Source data
□ □ □ □

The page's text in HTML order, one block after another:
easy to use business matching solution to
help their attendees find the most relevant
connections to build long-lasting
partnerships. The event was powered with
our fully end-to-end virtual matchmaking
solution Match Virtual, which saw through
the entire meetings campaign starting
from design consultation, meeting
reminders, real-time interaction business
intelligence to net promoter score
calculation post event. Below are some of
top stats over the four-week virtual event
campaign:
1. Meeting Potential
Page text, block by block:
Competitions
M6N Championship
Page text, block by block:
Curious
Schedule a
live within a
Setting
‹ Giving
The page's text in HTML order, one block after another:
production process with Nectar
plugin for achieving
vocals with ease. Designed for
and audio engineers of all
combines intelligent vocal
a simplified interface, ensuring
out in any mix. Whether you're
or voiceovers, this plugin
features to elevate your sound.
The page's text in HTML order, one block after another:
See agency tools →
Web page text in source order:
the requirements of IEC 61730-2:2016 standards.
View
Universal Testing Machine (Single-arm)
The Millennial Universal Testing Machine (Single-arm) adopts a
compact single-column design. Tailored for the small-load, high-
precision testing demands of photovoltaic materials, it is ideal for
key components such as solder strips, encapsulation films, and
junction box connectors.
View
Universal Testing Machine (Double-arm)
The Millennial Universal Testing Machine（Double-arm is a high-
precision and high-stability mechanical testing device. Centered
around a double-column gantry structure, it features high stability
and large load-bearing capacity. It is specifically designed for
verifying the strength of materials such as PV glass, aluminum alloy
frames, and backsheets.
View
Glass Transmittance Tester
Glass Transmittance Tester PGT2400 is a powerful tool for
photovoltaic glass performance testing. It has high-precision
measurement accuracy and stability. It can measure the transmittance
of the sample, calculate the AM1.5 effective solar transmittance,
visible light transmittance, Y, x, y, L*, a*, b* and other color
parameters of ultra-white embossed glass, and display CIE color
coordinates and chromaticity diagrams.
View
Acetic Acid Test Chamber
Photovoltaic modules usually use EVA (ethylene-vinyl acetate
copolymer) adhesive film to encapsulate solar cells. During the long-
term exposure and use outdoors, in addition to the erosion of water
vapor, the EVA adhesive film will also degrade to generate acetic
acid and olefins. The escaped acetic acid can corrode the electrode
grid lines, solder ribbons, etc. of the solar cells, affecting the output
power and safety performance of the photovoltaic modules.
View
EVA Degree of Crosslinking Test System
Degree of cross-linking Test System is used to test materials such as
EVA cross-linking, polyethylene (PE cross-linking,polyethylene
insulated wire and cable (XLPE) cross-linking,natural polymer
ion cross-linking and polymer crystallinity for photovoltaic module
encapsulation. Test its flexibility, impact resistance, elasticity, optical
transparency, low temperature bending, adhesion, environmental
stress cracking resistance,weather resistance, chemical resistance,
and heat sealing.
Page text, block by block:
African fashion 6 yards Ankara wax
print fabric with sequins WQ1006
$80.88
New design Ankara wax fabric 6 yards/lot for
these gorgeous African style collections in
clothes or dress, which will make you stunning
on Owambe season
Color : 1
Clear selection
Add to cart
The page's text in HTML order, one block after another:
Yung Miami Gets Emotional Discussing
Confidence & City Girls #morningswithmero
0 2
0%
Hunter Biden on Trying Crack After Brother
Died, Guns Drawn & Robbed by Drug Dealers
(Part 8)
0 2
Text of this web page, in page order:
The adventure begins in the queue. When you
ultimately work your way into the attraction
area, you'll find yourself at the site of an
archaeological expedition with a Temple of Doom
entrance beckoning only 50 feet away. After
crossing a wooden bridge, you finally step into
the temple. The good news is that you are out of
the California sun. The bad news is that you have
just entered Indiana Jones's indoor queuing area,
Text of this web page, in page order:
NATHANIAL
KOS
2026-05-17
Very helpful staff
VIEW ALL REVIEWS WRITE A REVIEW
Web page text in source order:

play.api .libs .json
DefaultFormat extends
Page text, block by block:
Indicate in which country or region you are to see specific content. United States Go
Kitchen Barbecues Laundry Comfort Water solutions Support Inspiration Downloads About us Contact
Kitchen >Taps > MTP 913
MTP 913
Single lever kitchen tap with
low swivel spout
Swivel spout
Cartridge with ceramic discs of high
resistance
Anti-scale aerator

□ □ □ □

* Task description:
All lines from the start of the entries through the line where "The Millennial Universal Testing Machine (Single-arm)" sits should be duplicated exactly, with nothing else in the output.

* Solution for this task:
The page's text in HTML order, one block after another:
easy to use business matching solution to
help their attendees find the most relevant
connections to build long-lasting
partnerships. The event was powered with
our fully end-to-end virtual matchmaking
solution Match Virtual, which saw through
the entire meetings campaign starting
from design consultation, meeting
reminders, real-time interaction business
intelligence to net promoter score
calculation post event. Below are some of
top stats over the four-week virtual event
campaign:
1. Meeting Potential
Page text, block by block:
Competitions
M6N Championship
Page text, block by block:
Curious
Schedule a
live within a
Setting
‹ Giving
The page's text in HTML order, one block after another:
production process with Nectar
plugin for achieving
vocals with ease. Designed for
and audio engineers of all
combines intelligent vocal
a simplified interface, ensuring
out in any mix. Whether you're
or voiceovers, this plugin
features to elevate your sound.
The page's text in HTML order, one block after another:
See agency tools →
Web page text in source order:
the requirements of IEC 61730-2:2016 standards.
View
Universal Testing Machine (Single-arm)
The Millennial Universal Testing Machine (Single-arm) adopts a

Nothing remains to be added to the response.